Find the lines of data that contain the string "order", then list them.

| EXERCISE INPUTS |
= Beginning of Section =
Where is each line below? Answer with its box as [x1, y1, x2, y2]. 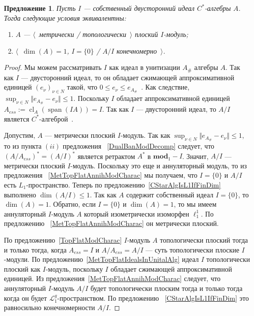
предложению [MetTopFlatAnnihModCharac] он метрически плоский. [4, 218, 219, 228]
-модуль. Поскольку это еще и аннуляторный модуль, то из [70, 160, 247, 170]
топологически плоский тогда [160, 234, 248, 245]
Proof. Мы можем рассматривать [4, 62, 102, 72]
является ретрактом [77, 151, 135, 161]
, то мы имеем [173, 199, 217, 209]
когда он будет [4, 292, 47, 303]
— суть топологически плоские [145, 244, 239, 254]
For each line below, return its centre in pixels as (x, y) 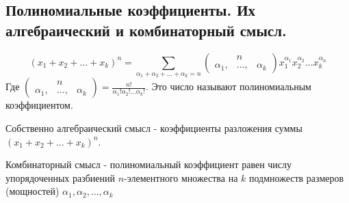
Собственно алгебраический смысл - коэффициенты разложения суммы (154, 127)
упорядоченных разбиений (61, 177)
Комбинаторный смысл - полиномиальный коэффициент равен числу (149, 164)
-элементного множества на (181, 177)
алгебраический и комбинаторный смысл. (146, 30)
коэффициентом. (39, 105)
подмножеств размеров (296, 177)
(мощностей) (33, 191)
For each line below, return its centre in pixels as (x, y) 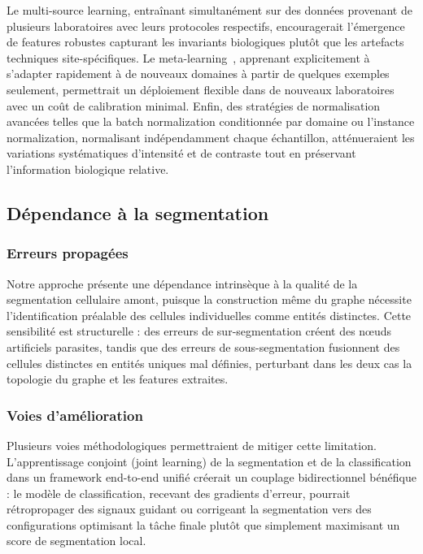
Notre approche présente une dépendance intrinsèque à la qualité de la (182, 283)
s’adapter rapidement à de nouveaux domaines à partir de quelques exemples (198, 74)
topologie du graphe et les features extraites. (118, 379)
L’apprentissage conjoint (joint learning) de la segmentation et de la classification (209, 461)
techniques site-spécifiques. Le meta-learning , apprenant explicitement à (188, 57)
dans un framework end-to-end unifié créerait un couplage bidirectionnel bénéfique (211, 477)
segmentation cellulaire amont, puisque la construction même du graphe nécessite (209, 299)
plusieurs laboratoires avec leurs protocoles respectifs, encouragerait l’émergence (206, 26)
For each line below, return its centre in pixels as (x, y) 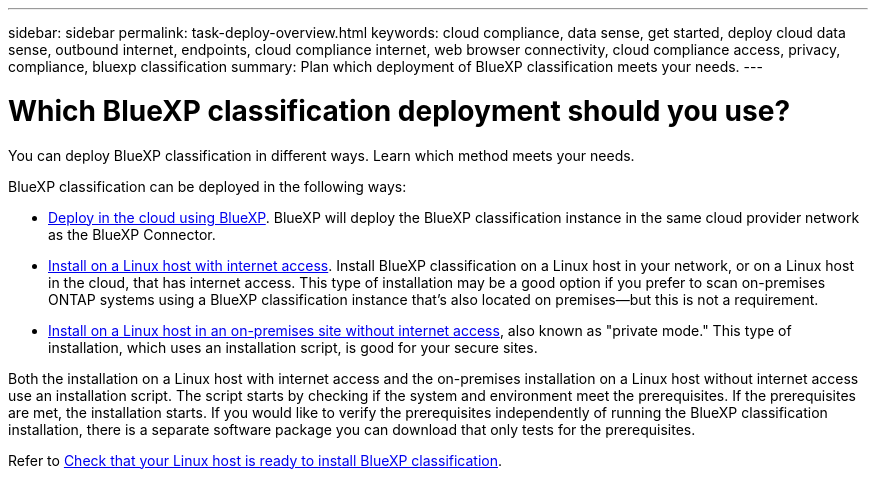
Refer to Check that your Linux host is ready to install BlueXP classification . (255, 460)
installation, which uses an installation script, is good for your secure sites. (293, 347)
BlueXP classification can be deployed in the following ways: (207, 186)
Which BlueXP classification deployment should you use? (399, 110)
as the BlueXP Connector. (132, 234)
= End of Section =
= Beginning of Section =
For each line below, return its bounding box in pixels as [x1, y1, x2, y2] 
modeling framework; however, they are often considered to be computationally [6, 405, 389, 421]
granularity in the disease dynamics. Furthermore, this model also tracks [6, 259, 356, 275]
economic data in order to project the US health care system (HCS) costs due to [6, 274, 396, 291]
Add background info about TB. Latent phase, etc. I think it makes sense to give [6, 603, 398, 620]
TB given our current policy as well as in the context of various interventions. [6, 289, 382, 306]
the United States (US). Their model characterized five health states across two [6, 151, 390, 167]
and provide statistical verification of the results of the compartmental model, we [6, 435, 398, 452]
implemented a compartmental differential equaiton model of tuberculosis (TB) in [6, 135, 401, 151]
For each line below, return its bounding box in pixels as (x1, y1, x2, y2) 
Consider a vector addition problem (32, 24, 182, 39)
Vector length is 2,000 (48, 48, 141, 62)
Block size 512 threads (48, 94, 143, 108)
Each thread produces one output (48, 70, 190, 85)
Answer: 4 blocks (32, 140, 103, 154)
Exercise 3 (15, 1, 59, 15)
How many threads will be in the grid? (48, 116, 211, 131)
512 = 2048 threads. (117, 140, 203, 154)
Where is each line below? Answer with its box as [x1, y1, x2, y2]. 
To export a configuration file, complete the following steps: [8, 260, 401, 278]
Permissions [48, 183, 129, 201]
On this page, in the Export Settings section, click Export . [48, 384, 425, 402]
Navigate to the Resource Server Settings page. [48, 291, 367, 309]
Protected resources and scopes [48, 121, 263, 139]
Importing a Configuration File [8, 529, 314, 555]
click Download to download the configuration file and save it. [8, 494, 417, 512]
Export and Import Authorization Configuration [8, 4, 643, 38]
= End of Section =
= Beginning of Section =
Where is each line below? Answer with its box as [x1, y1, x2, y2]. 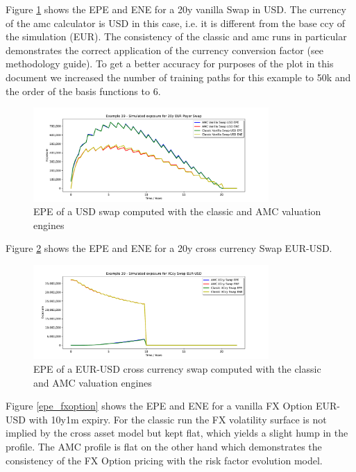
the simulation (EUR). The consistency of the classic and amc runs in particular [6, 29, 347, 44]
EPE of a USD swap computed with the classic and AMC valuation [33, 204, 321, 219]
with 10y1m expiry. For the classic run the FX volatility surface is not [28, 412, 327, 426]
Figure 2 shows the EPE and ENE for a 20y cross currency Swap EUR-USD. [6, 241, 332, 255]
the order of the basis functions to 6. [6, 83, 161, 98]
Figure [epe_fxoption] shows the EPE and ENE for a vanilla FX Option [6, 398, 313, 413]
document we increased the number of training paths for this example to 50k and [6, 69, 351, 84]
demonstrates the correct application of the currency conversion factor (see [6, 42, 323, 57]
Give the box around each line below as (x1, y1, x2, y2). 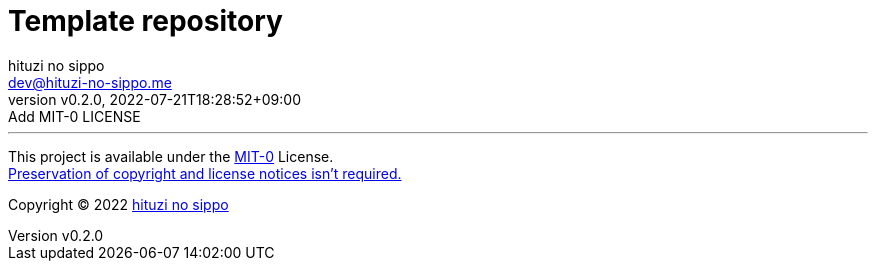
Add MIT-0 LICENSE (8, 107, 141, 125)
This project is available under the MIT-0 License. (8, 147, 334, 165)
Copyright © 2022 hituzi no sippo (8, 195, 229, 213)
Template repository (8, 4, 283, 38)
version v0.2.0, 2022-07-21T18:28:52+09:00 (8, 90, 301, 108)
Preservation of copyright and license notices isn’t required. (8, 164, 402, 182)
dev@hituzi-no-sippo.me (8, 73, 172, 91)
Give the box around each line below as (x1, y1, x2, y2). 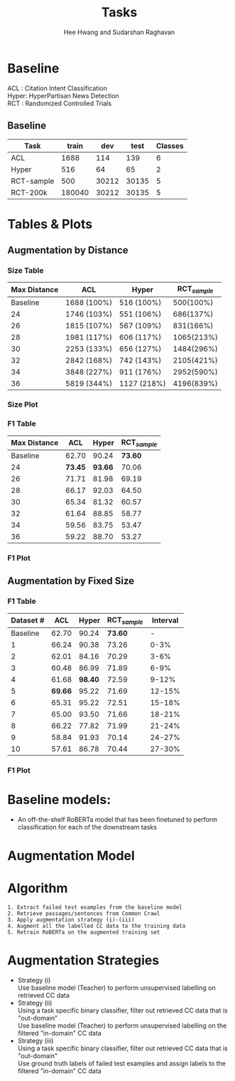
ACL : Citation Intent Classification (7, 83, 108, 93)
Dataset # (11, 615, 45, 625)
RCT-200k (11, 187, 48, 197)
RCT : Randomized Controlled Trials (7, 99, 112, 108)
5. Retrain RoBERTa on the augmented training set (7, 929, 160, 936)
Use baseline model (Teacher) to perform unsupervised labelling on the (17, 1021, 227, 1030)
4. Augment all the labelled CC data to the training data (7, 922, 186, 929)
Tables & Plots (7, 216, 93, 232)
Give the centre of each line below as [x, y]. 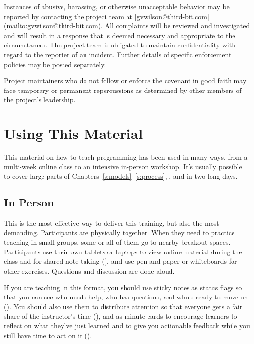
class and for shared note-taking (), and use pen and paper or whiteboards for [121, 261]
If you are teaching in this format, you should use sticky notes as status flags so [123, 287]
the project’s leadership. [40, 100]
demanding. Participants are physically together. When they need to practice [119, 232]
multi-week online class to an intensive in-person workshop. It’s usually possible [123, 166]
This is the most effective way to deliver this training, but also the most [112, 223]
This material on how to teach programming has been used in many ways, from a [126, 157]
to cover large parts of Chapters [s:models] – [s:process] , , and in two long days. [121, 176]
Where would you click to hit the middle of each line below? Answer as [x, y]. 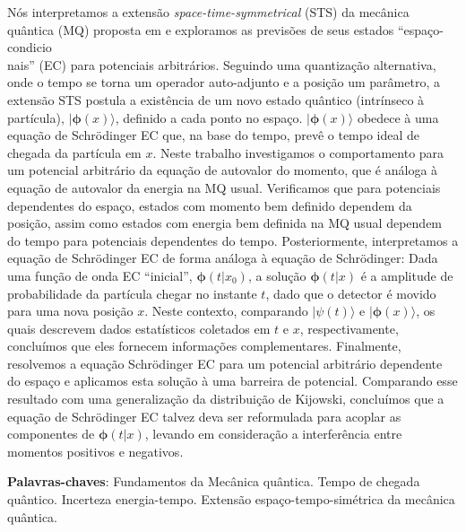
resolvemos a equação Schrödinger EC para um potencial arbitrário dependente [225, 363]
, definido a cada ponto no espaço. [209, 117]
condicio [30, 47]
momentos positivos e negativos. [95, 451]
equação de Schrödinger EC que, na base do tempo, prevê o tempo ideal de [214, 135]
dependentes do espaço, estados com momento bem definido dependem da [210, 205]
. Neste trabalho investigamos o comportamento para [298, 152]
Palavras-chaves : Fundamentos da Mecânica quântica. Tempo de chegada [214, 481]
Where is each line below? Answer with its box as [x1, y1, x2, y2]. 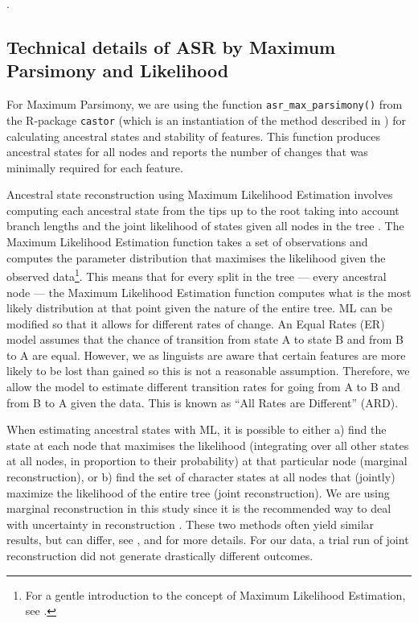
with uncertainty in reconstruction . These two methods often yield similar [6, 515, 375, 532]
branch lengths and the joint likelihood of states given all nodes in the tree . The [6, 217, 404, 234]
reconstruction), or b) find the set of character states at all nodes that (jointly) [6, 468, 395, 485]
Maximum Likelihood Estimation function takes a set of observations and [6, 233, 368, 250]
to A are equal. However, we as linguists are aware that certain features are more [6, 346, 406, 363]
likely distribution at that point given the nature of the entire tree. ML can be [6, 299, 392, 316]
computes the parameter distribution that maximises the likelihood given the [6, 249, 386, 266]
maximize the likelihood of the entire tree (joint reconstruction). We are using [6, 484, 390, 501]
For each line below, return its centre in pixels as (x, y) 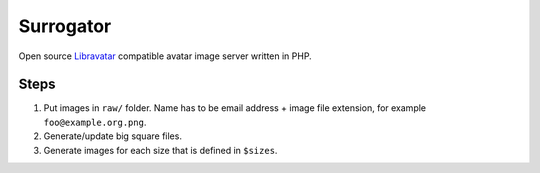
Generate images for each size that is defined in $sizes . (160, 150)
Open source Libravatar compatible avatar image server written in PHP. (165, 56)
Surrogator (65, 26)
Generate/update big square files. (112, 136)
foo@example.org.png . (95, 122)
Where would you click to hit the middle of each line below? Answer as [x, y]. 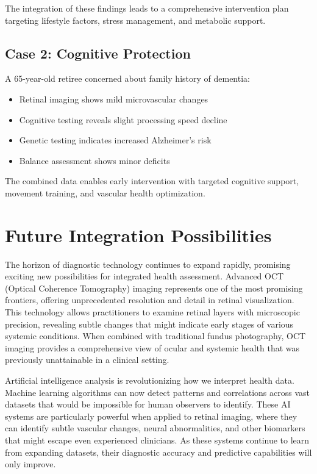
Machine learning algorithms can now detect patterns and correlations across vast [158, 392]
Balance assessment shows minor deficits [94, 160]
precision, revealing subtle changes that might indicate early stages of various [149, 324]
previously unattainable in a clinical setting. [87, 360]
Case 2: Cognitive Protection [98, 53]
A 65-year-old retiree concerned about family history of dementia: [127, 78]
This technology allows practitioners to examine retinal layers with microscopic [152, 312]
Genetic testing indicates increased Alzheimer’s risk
= End of Section =
| ANSWER |
economic data in order to project the US health care system (HCS) costs due to [6, 274, 396, 291]
the order of the basis functions to 6. [6, 83, 161, 98]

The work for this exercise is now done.